====== DATA RECORDS ======

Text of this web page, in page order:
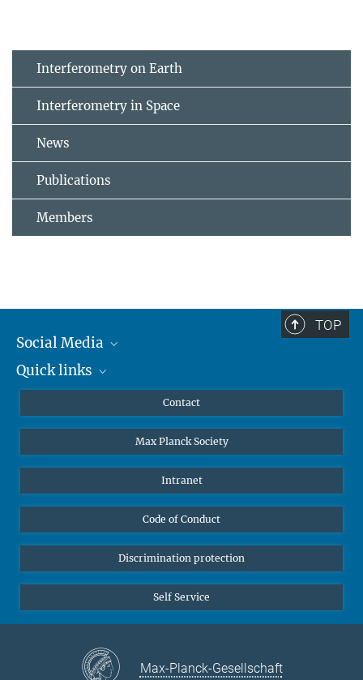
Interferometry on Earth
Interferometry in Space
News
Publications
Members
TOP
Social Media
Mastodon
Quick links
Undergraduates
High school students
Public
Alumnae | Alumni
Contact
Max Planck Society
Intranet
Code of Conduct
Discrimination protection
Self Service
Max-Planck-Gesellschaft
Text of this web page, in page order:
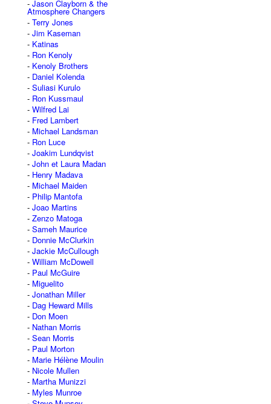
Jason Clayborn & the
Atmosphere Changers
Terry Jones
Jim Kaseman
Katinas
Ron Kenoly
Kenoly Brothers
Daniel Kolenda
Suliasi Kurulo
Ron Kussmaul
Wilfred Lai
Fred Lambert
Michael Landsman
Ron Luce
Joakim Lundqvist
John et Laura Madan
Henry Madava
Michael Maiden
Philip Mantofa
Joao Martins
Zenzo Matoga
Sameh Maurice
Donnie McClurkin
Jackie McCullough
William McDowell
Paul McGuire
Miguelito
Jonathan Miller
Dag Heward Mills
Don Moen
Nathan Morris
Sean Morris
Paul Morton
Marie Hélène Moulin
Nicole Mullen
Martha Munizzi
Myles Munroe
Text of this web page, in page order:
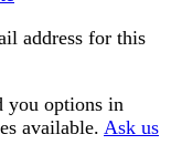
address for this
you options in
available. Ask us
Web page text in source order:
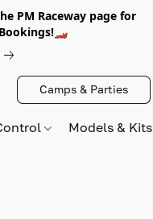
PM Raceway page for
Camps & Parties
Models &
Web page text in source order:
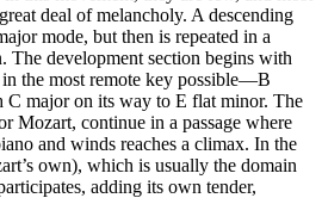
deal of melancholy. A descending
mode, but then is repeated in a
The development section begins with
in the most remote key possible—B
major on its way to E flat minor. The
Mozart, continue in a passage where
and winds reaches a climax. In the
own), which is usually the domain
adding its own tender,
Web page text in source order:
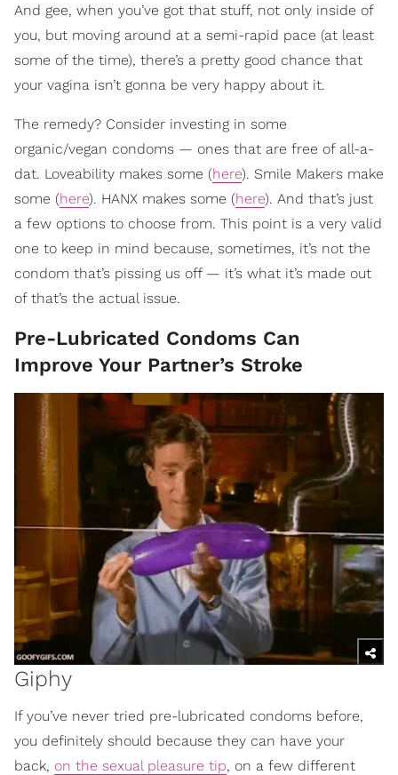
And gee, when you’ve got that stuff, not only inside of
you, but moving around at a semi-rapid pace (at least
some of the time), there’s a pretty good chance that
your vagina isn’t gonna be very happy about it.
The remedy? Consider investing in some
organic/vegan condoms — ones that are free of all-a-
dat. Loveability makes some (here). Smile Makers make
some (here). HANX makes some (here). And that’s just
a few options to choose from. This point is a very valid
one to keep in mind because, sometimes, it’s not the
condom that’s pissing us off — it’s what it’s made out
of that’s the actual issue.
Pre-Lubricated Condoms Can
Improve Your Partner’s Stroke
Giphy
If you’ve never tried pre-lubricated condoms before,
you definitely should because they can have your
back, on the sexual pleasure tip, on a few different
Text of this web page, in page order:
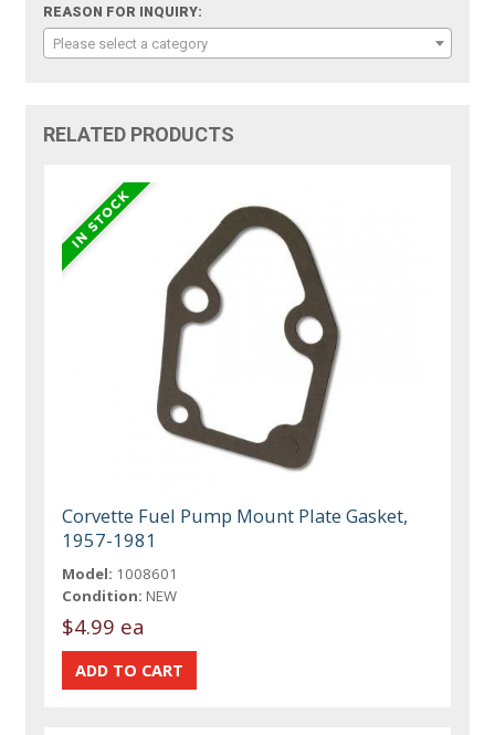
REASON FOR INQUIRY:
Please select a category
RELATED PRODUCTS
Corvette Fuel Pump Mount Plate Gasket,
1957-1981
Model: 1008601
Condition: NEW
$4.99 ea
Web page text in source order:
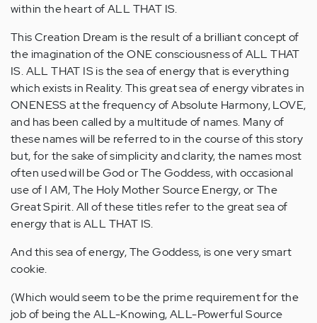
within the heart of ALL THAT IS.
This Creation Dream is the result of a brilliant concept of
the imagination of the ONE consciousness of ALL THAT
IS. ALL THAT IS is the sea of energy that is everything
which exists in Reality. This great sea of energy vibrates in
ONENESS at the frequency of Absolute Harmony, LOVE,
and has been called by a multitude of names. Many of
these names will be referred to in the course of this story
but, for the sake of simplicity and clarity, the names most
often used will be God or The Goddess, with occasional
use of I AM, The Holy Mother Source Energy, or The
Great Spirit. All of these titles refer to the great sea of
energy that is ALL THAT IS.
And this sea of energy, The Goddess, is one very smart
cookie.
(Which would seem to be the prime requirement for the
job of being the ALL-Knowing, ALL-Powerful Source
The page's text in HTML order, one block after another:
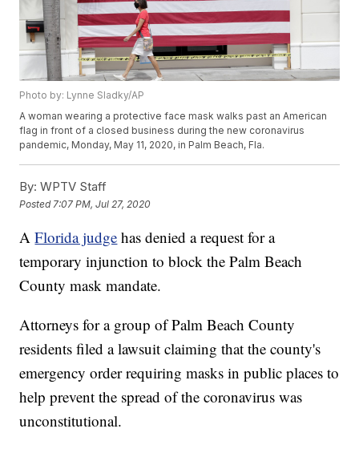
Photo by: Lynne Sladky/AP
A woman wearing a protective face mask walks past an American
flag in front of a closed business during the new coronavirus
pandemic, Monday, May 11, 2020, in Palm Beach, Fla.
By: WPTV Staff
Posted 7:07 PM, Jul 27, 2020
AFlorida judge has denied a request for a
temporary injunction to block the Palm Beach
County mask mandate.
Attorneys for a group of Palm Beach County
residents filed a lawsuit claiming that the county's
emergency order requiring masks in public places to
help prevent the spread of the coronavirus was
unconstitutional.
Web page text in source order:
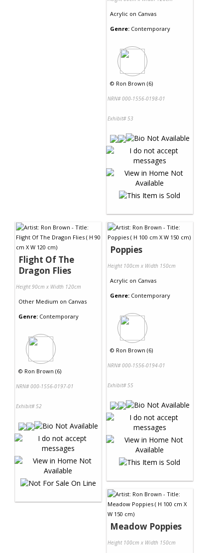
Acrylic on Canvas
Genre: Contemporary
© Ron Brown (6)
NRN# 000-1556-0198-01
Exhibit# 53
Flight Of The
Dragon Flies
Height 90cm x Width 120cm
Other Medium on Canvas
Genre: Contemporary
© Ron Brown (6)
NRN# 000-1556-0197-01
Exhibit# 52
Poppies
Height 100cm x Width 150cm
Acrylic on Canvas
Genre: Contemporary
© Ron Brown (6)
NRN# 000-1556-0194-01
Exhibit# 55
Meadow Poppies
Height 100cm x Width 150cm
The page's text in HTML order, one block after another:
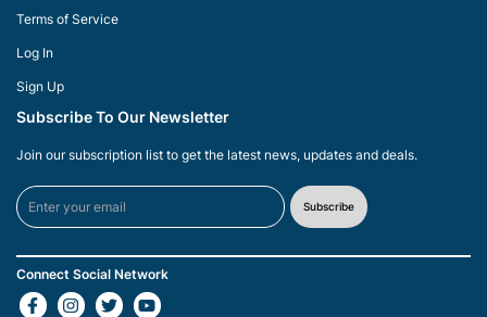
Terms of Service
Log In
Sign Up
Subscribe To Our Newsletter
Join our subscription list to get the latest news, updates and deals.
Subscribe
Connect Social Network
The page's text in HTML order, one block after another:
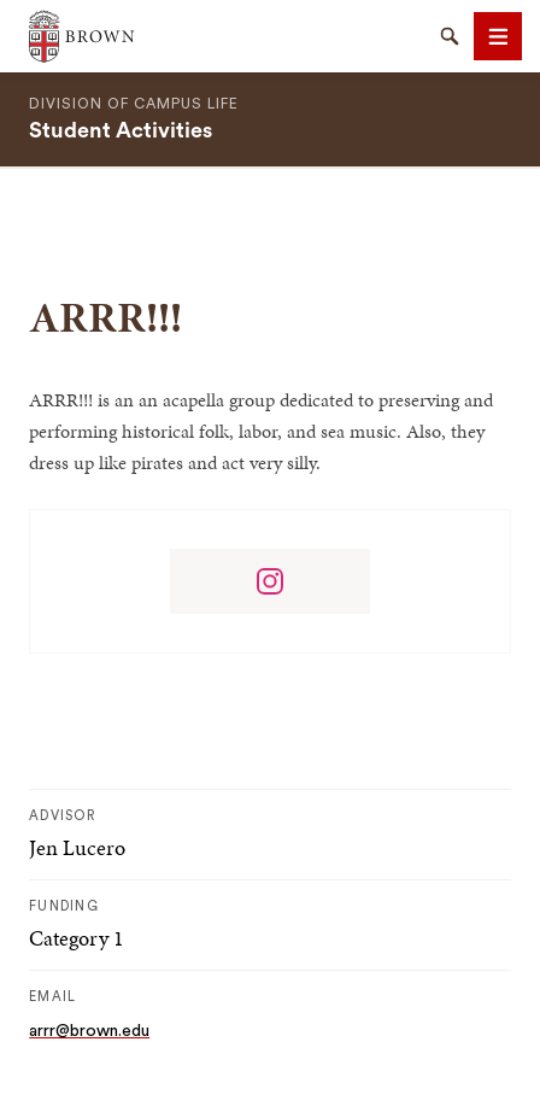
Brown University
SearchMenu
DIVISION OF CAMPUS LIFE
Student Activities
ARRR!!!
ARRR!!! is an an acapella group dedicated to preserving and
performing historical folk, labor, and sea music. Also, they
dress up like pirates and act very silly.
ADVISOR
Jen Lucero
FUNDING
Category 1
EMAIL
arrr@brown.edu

======

Copy out the entries exactly as they stand, omitting the images.

COMPLETED EXERCISE =>
Text of this web page, in page order:
Interferometry on Earth
Interferometry in Space
News
Publications
Members
TOP
Social Media
Mastodon
Quick links
Undergraduates
High school students
Public
Alumnae | Alumni
Contact
Max Planck Society
Intranet
Code of Conduct
Discrimination protection
Self Service
Max-Planck-Gesellschaft
Text of this web page, in page order:
Jason Clayborn & the
Atmosphere Changers
Terry Jones
Jim Kaseman
Katinas
Ron Kenoly
Kenoly Brothers
Daniel Kolenda
Suliasi Kurulo
Ron Kussmaul
Wilfred Lai
Fred Lambert
Michael Landsman
Ron Luce
Joakim Lundqvist
John et Laura Madan
Henry Madava
Michael Maiden
Philip Mantofa
Joao Martins
Zenzo Matoga
Sameh Maurice
Donnie McClurkin
Jackie McCullough
William McDowell
Paul McGuire
Miguelito
Jonathan Miller
Dag Heward Mills
Don Moen
Nathan Morris
Sean Morris
Paul Morton
Marie Hélène Moulin
Nicole Mullen
Martha Munizzi
Myles Munroe
Text of this web page, in page order:
address for this
you options in
available. Ask us
Web page text in source order:
PM Raceway page for
Camps & Parties
Models &
Web page text in source order:
deal of melancholy. A descending
mode, but then is repeated in a
The development section begins with
in the most remote key possible—B
major on its way to E flat minor. The
Mozart, continue in a passage where
and winds reaches a climax. In the
own), which is usually the domain
adding its own tender,
Web page text in source order:
And gee, when you’ve got that stuff, not only inside of
you, but moving around at a semi-rapid pace (at least
some of the time), there’s a pretty good chance that
your vagina isn’t gonna be very happy about it.
The remedy? Consider investing in some
organic/vegan condoms — ones that are free of all-a-
dat. Loveability makes some (here). Smile Makers make
some (here). HANX makes some (here). And that’s just
a few options to choose from. This point is a very valid
one to keep in mind because, sometimes, it’s not the
condom that’s pissing us off — it’s what it’s made out
of that’s the actual issue.
Pre-Lubricated Condoms Can
Improve Your Partner’s Stroke
Giphy
If you’ve never tried pre-lubricated condoms before,
you definitely should because they can have your
back, on the sexual pleasure tip, on a few different
Text of this web page, in page order:
REASON FOR INQUIRY:
Please select a category
RELATED PRODUCTS
Corvette Fuel Pump Mount Plate Gasket,
1957-1981
Model: 1008601
Condition: NEW
$4.99 ea
Web page text in source order:
within the heart of ALL THAT IS.
This Creation Dream is the result of a brilliant concept of
the imagination of the ONE consciousness of ALL THAT
IS. ALL THAT IS is the sea of energy that is everything
which exists in Reality. This great sea of energy vibrates in
ONENESS at the frequency of Absolute Harmony, LOVE,
and has been called by a multitude of names. Many of
these names will be referred to in the course of this story
but, for the sake of simplicity and clarity, the names most
often used will be God or The Goddess, with occasional
use of I AM, The Holy Mother Source Energy, or The
Great Spirit. All of these titles refer to the great sea of
energy that is ALL THAT IS.
And this sea of energy, The Goddess, is one very smart
cookie.
(Which would seem to be the prime requirement for the
job of being the ALL-Knowing, ALL-Powerful Source
The page's text in HTML order, one block after another:
Photo by: Lynne Sladky/AP
A woman wearing a protective face mask walks past an American
flag in front of a closed business during the new coronavirus
pandemic, Monday, May 11, 2020, in Palm Beach, Fla.
By: WPTV Staff
Posted 7:07 PM, Jul 27, 2020
AFlorida judge has denied a request for a
temporary injunction to block the Palm Beach
County mask mandate.
Attorneys for a group of Palm Beach County
residents filed a lawsuit claiming that the county's
emergency order requiring masks in public places to
help prevent the spread of the coronavirus was
unconstitutional.
Web page text in source order:
Acrylic on Canvas
Genre: Contemporary
© Ron Brown (6)
NRN# 000-1556-0198-01
Exhibit# 53
Flight Of The
Dragon Flies
Height 90cm x Width 120cm
Other Medium on Canvas
Genre: Contemporary
© Ron Brown (6)
NRN# 000-1556-0197-01
Exhibit# 52
Poppies
Height 100cm x Width 150cm
Acrylic on Canvas
Genre: Contemporary
© Ron Brown (6)
NRN# 000-1556-0194-01
Exhibit# 55
Meadow Poppies
Height 100cm x Width 150cm
The page's text in HTML order, one block after another:
Terms of Service
Log In
Sign Up
Subscribe To Our Newsletter
Join our subscription list to get the latest news, updates and deals.
Subscribe
Connect Social Network
The page's text in HTML order, one block after another:
Brown University
SearchMenu
DIVISION OF CAMPUS LIFE
Student Activities
ARRR!!!
ARRR!!! is an an acapella group dedicated to preserving and
performing historical folk, labor, and sea music. Also, they
dress up like pirates and act very silly.
ADVISOR
Jen Lucero
FUNDING
Category 1
EMAIL
arrr@brown.edu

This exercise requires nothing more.